Distilling foundation models for robust and efficient models in digital pathology
This work addresses the problem of high computational costs for researchers and practitioners in digital pathology, offering a lightweight and robust solution, though it is incremental as it applies existing distillation techniques to a specific domain.
The authors tackled the computational inefficiency of large foundation models in digital pathology by distilling them into a smaller model, achieving nearly comparable performance with significantly reduced inference cost, including 3rd place on the HEST benchmark and 5th on the EVA benchmark.

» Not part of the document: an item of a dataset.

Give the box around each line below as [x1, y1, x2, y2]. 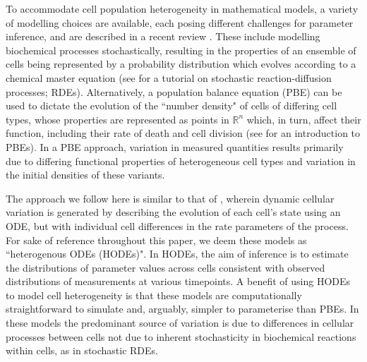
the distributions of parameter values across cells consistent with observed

In recent years, the advent of foundation models (FM) for digital pathology has relied heavily on scaling the pre-training datasets and the model size, yielding large and powerful models. While it resulted in improving the performance on diverse downstream tasks, it also introduced increased computational cost and inference time. In this work, we explore the distillation of a large foundation model into a smaller one, reducing the number of parameters by several orders of magnitude. Leveraging distillation techniques, our distilled model, H0-mini, achieves nearly comparable performance to large FMs at a significantly reduced inference cost. It is evaluated on several public benchmarks, achieving 3rd place on the HEST benchmark and 5th place on the EVA benchmark. Additionally, a robustness analysis conducted on the PLISM dataset demonstrates that our distilled model reaches excellent robustness to variations in staining and scanning conditions, significantly outperforming other state-of-the art models. This opens new perspectives to design lightweight and robust models for digital pathology, without compromising on performance.